Over the past 60 years, drug-induced liver injury (DILI) has played a key role in the withdrawal of marketed drugs due to safety concerns. Early prediction of DILI is crucial for developing safer pharmaceuticals, yet current in vitro and in vivo testing methods are complex and cumbersome. In this study, we developed an extreme gradient boosting (XGB)-powered machine learning (ML) model for DILI prediction. Comparing various DILI prediction models is challenging because they rely on different public data sets. We comprehensively evaluated the proposed BoostDILI model to address two crucial questions: 1. Can insights derived from public data sets help in DILI prediction for Food and Drug Administration (FDA) approved drugs? 2. Can we generate structural alerts to improve the model's explainability? To address the first question, we developed a DILI prediction model using four publicly available data sets. This effort led to the creation of the BoostDILI model, which achieved a 5-fold CV accuracy of 0.70. A sequential feature selection method was employed to identify relevant descriptors. This model integrates feature-level representations derived from RDKit (12 features) and Mordred (23 features) features. Bayesian statistics was applied to identify high-performance substructures iteratively, and a structural alerts model was developed to address the second question.
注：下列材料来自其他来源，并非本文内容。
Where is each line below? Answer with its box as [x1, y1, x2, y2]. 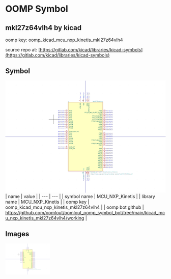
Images [5, 230, 30, 238]
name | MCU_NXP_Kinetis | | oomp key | [5, 199, 90, 205]
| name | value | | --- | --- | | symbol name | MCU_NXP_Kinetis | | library [5, 193, 155, 199]
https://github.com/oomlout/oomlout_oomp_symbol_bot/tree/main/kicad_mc [5, 209, 165, 215]
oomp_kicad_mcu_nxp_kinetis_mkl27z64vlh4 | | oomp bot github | [5, 204, 144, 210]
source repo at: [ [5, 47, 40, 52]
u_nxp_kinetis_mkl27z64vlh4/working [5, 215, 84, 221]
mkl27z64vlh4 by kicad [5, 23, 82, 32]

The developed model was further validated with two FDA-approved drug data sets, DILIst and DILIRank. The BoostDILI model offers a trustable solution for evaluating the DILI risk in preclinical research. The structural alerts help in identifying the substructures that may be responsible for DILI. The data set and the source code are available at https://github.com/Naga270588/BoostDILI.

求助全文

通过发布文献求助，成功后即可免费获取论文全文。去求助

来源期刊

Chemical Research in Toxicology 医学-毒理学

CiteScore

7.90

自引率

7.30%

发文量

215

审稿时长

3.5 months

期刊介绍： Chemical Research in Toxicology publishes Articles, Rapid Reports, Chemical Profiles, Reviews, Perspectives, Letters to the Editor, and ToxWatch on a wide range of topics in Toxicology that inform a chemical and molecular understanding and capacity to predict biological outcomes on the basis of structures and processes. The overarching goal of activities reported in the Journal are to provide knowledge and innovative approaches needed to promote intelligent solutions for human safety and ecosystem preservation. The journal emphasizes insight concerning mechanisms of toxicity over phenomenological observations. It upholds rigorous chemical, physical and mathematical standards for characterization and application of modern techniques.